The Project also addresses the related task of creating "permanent
URLs" for ejournals in Columbia's supported e-collections and provides
an improved workflow for the systematic proxying of individual ejournal
titles. When the Ejournals Metadata Project is complete, the same
approach will be extended to other eresource formats such as databases,
e-texts, etc.
The application is implemented using our Master Metadata
File, the CUL Hierarchical Interface to
LC Classification, and our new Name Resolver
application. Java and cgi scripting are used for MARC to MMF conversion
and HTML page generation. In a later phase, the current batch
web page creation will be supplemented or replaced by real-time database
retrieval and display.
Ejournals Home Page — Ejournals
Project Documentation
Master Metadata File (MMF)
Columbia's Master Metadata File (MMF) — a locally-developed metadata
repository using IBM's DB2 product and built around a MARC-based relational
database schema — currently holds about 25,000 bibliographic and
structural metadata for digital collections held locally or accessed
remotely. The schema was designed to be able to represent multiple
versions, collections, aggregations such as pages in a book, and hierarchies
of digital objects. Information may be imported and exported in several
formats. The database also may be used as an intermediate architectural
component and may be queried interactively.
Within the last few months the MMF has been brought into full production
for both the APIS
Project and the Ejournals Metadata Project.
In the first case metadata was obtained, converted and loaded from partner
institutions' local cataloging, creating a composite ("union")
database at Columbia for papyrological materials which can be queried
in real time. In the second case, MARC cataloging data for ejournals
is extracted from our local LMS (CLIO) on an ongoing basis, converted
and loaded into the MMF. The next phase of this key strategic
project includes: a) development of robust and scalable real-time applications
running against the MMF; b) extension of the underlying schema to include
administrative metadata in order to build applications to support acquisition
and management of e-resources. We expect also to look at the new
METS structural metadata standard and evaluate the role it might play
in our environment.
Metadata Project Documentation
Hierarchical Interface to LC Classification
Columbia's Hierarchical Interface to LC Classification (HILCC) project
is intended to test the potential of using the LC Classification numbers
provided in standard catalog records to generate a structured menuing
system for subject access on the web. The HILCC mapping table
— being jointly developed by CUL systems, cataloging and reference
staff — associates each LC classification range with vocabulary
in a three-level subject tree, for example:
LC Range: |
GC 1 - GC 1582 |
Maps to: |
Sciences — Earth & Environmental Sciences
— Oceanography |
Call numbers from catalog records extracted from CLIO (Columbia's
LMS) are matched against the HILCC mapping table, and a browsable subject
category tree is generated on the web to guide users through eresource
subject content. HILCC has been used now for two web-based services
at Columbia: CLIO Notify and the Browsable Ejournal Subject Listings.

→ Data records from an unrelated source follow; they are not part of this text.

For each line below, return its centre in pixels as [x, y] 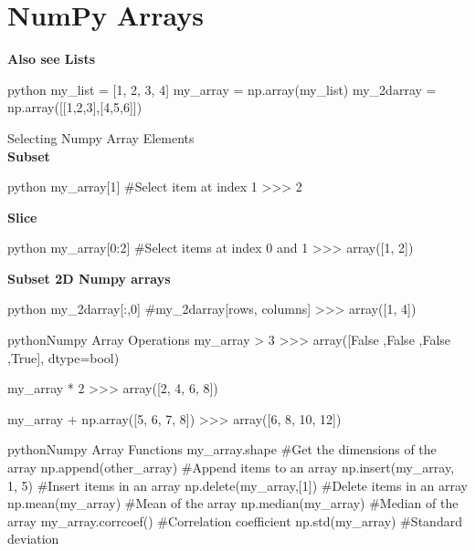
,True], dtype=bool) [63, 357]
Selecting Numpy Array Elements [101, 137]
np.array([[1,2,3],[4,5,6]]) [75, 107]
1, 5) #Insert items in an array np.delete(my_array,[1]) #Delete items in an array [237, 485]
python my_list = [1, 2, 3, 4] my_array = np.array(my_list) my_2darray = [222, 89]
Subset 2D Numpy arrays [89, 278]
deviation [33, 539]
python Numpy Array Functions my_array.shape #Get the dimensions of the [222, 449]
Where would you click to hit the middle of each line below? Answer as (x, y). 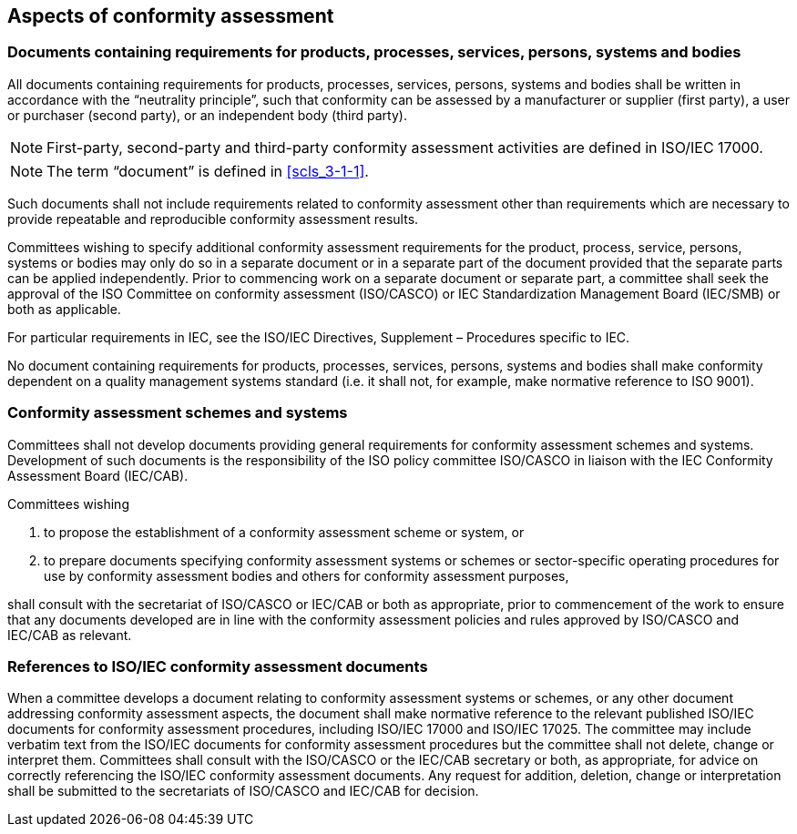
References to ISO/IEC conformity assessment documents (218, 666)
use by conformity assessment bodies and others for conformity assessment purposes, (307, 575)
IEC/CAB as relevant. (70, 635)
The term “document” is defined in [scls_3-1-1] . (208, 171)
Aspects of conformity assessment (171, 16)
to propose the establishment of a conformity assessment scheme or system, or (284, 532)
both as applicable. (64, 309)
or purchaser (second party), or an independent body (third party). (207, 115)
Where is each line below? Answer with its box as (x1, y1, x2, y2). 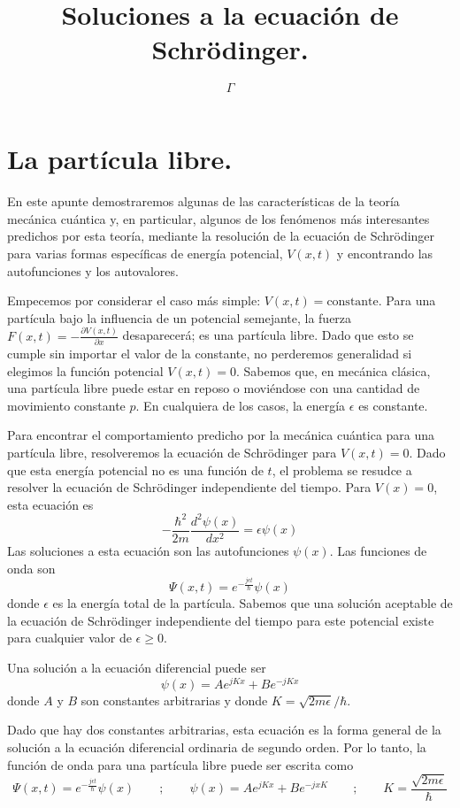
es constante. (358, 396, 428, 414)
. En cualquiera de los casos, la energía (135, 396, 346, 414)
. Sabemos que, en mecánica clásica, (235, 361, 431, 380)
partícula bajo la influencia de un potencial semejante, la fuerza (7, 308, 352, 327)
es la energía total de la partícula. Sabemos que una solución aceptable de (52, 594, 453, 612)
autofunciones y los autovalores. (7, 261, 179, 280)
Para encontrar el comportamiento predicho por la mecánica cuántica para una (7, 426, 435, 444)
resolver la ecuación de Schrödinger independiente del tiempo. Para (7, 478, 372, 496)
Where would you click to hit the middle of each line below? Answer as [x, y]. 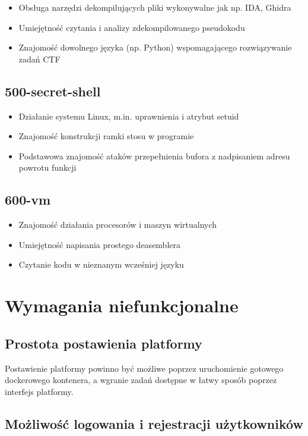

The next phase of this project will entail: a) testing and evaluation;
b) revising and extending current HILCC mapping; c) developing a strategy
for including interdisciplinary resources and other areas not easily
mapped to LC Classification; d) comparison with colleague institutions'
web-based subject taxonomies.
Documentation — Browsable
Ejournal Subject Listings
NetLibrary Integration
In late March, 27,364 MARC records for netLibrary books were loaded
into the Libraries' online catalog, CLIO. Under a consortial arrangement
including Cornell, Dartmouth, and Middlebury College, the full contents
of netLibrary are available to users at all four institutions. As
soon as a book has been checked out twice by users at any of the four,
it is purchased for the consortium, with funds coming from a deposit
account. This arrangement will be reevaluated each year, as we
gain more experience with use patterns. Having the records in
CLIO showed immediate results in dramatically increased use. Records
have been loaded in two sets, with separate markers for those books
that have been purchased by the consortium and those that are only available
for purchase through use. These markers will allow us to manage
future access should the terms of the arrangement change
Name Resolver/URN Implementation
In Fall 2000 the Libraries implemented a name resolver application
which is now used for access to both licensed and free electronic resources
in our digital collections. The name resolver allows the creation
of persistent URLs (URNs) for display in the library's OPAC and in Web
presentations of electronic resources. Maintenance and updating
of actual e-resource URLs & addresses are now handled by library
systems staff in special directory tables referenced by the name resolution
scripts, rather than in the library's catalog.
As part of the name resolver's implementation, a one time global update
was done against the online catalog in order to add local 956 fields
(parallel to MARC 856 fields) containing URNs to all existing catalog
records for eresources. New and changed catalog records are now
identified on a weekly schedule and updated with 956 fields containing
URNs. The same process generates a data feed used to update
the actual name resolver tables and to flag resources that require "proxying"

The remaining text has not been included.